(Task description)
Pictures are to be left out, and only the lines below starting at the one with "Similarly to the" and ending at the one with "where the tip" are to be reproduced, each exactly, both ends included.

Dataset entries
%%

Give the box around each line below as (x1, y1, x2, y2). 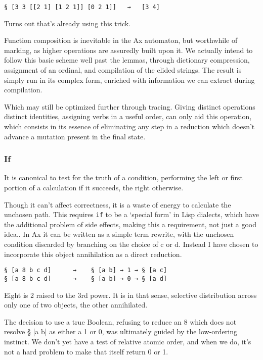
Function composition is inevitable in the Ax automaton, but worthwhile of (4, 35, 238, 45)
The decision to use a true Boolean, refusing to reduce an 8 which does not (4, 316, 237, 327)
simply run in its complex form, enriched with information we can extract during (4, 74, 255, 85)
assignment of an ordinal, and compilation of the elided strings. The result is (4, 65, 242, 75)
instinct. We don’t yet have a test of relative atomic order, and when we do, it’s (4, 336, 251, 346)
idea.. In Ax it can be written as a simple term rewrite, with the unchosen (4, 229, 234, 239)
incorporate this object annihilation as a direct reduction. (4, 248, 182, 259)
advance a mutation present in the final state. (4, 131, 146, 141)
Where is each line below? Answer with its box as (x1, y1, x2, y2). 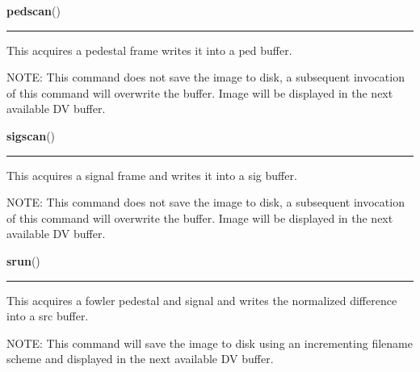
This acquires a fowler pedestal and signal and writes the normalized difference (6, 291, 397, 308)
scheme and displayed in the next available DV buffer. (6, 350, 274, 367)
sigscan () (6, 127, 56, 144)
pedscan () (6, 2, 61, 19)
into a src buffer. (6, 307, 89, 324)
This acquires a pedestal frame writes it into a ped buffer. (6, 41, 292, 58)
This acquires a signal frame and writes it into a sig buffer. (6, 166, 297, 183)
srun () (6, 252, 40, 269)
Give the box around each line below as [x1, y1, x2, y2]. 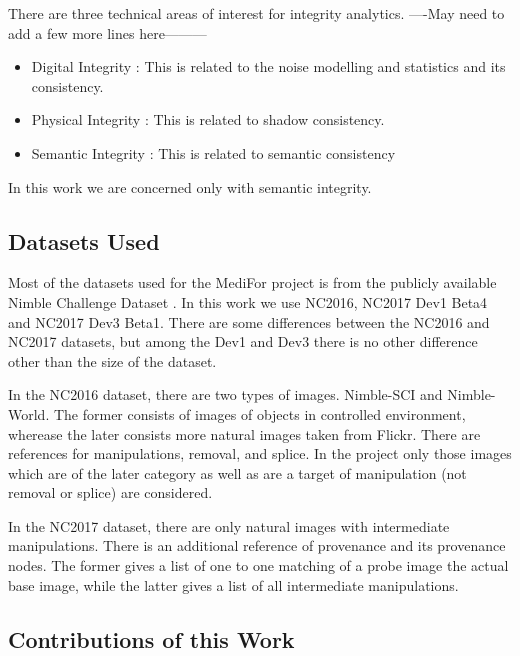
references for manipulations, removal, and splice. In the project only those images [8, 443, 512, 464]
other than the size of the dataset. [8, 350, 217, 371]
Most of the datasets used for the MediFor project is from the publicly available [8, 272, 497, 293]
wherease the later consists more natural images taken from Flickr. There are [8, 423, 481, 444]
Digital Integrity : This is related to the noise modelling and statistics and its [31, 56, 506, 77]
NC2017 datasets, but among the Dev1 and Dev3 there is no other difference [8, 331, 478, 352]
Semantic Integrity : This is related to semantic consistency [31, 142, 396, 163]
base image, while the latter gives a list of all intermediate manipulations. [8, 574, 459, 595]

%%
%%

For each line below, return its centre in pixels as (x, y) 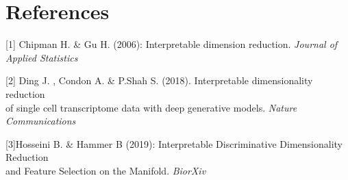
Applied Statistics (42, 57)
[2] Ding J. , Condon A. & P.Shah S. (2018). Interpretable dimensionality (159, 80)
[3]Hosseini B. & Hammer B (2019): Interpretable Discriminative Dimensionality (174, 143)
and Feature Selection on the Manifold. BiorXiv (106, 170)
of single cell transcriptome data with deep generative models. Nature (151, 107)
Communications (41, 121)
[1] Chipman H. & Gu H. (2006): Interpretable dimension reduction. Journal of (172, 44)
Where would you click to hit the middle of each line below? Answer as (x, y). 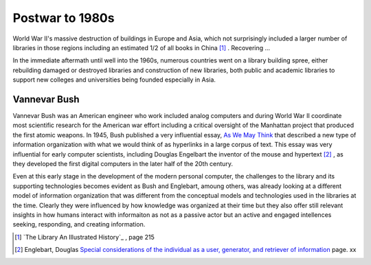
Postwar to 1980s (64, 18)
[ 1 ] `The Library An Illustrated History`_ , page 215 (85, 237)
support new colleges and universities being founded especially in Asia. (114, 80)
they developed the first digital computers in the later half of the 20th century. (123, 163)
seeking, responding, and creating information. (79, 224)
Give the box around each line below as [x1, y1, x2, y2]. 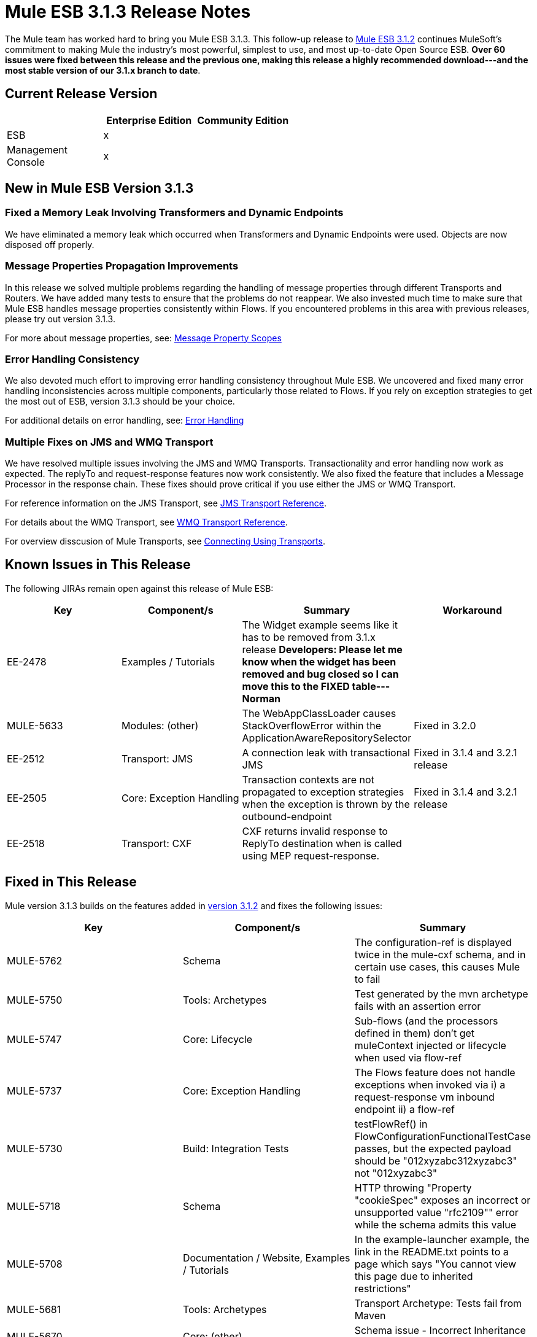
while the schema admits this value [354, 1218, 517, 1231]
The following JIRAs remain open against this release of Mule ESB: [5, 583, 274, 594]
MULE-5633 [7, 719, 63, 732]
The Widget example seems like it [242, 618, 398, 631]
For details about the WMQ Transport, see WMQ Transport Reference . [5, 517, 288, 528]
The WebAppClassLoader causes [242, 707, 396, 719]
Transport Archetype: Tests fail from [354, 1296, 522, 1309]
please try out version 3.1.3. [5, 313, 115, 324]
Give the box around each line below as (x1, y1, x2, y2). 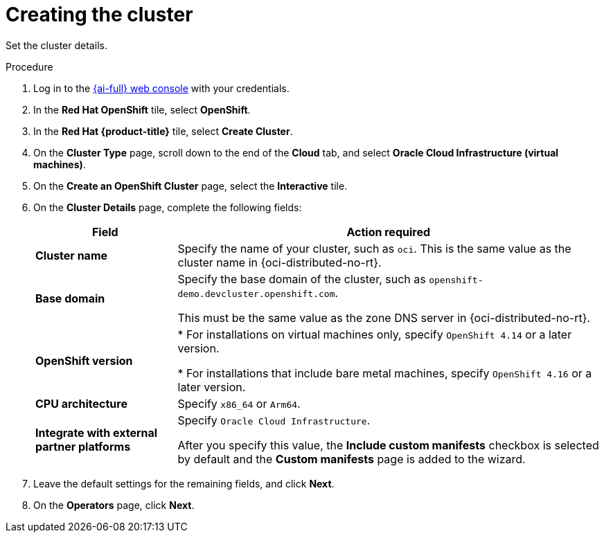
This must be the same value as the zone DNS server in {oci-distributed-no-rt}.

%%
%%

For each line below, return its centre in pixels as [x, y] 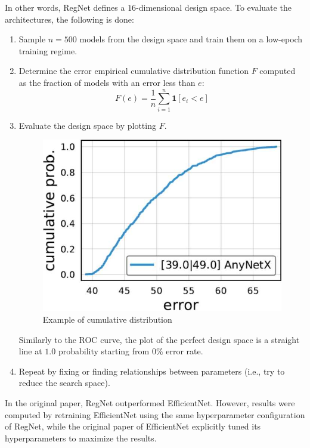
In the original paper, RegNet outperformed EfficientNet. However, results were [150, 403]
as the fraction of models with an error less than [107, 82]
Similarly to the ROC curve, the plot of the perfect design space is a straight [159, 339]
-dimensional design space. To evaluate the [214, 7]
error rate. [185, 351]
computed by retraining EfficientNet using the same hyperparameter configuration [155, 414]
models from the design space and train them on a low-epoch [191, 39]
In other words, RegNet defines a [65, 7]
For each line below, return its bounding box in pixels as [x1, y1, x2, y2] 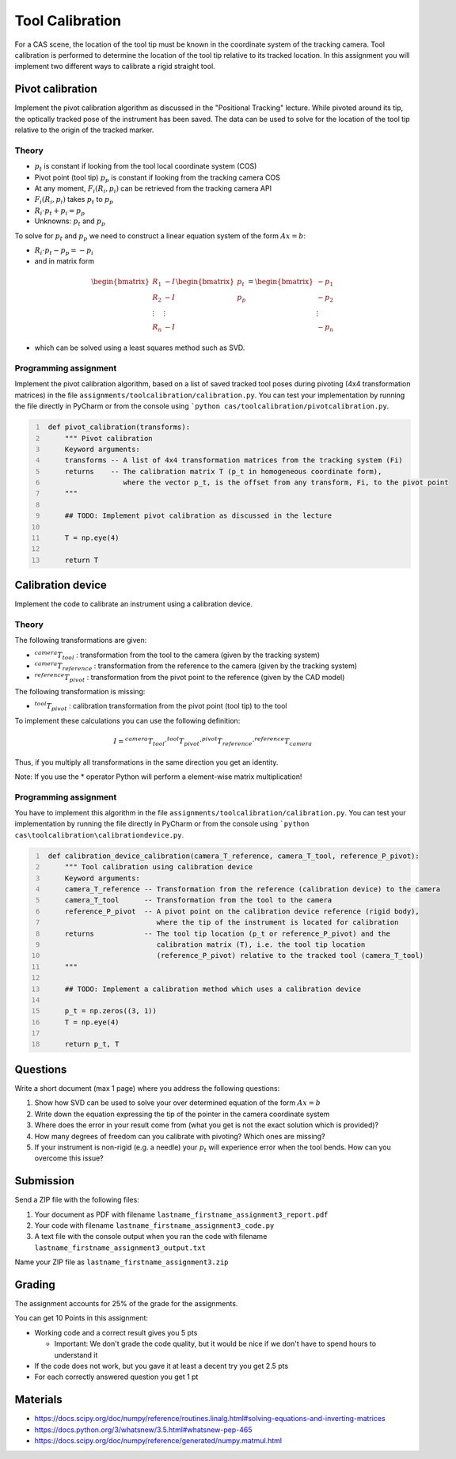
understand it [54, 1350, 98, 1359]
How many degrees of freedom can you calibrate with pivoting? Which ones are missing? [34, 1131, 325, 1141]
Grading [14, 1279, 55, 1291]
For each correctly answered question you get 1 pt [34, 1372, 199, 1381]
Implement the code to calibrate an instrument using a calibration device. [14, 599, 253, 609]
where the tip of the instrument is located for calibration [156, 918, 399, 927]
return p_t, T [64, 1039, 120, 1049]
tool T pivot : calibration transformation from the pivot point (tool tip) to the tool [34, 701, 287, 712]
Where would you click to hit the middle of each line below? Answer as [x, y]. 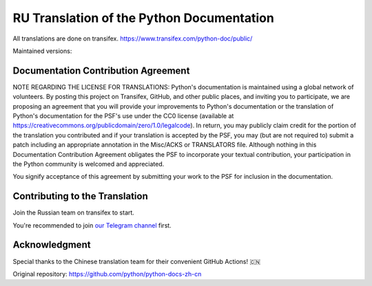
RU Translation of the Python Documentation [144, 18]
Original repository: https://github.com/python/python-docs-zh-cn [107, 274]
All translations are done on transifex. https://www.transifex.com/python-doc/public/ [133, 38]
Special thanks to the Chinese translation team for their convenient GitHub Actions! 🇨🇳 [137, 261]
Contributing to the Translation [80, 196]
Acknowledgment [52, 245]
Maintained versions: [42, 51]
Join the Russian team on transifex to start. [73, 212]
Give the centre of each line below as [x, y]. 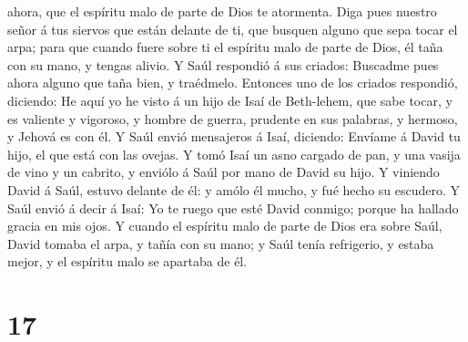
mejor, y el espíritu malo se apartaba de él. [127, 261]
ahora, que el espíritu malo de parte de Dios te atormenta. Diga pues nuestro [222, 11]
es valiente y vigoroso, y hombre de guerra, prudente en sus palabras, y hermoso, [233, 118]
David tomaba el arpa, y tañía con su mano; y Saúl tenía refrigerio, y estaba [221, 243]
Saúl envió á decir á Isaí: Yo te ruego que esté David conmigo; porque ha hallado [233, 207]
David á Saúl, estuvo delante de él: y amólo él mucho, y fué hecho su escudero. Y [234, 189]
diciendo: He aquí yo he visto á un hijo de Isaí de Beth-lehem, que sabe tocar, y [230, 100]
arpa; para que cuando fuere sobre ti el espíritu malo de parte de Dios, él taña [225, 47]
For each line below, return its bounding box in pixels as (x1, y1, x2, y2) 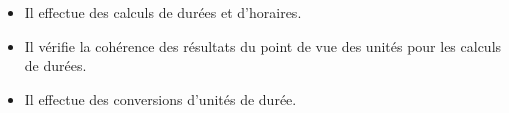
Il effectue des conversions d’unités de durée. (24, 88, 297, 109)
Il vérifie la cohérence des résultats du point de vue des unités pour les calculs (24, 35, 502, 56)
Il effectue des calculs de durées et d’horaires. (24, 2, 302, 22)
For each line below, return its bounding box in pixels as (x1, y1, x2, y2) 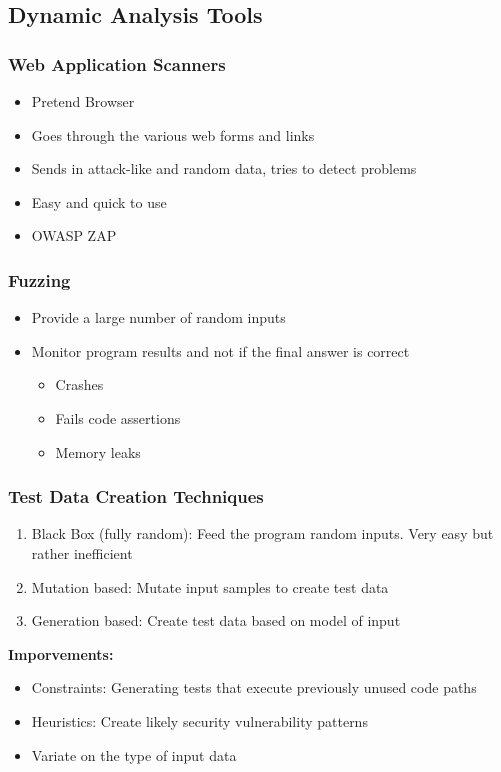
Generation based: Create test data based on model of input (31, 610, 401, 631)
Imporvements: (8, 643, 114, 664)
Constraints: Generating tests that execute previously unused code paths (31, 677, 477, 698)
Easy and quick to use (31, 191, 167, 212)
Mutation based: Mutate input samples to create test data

%%

(Result of this task)
Similarly to the ROC curve, the plot of the perfect design space is a straight [159, 339]
-dimensional design space. To evaluate the [214, 7]
error rate. [185, 351]
computed by retraining EfficientNet using the same hyperparameter configuration [155, 414]
models from the design space and train them on a low-epoch [191, 39]
In other words, RegNet defines a [65, 7]
For each line below, return its bounding box in pixels as [x1, y1, x2, y2] 
understand it [54, 1350, 98, 1359]
How many degrees of freedom can you calibrate with pivoting? Which ones are missing? [34, 1131, 325, 1141]
Grading [14, 1279, 55, 1291]
For each correctly answered question you get 1 pt [34, 1372, 199, 1381]
Implement the code to calibrate an instrument using a calibration device. [14, 599, 253, 609]
where the tip of the instrument is located for calibration [156, 918, 399, 927]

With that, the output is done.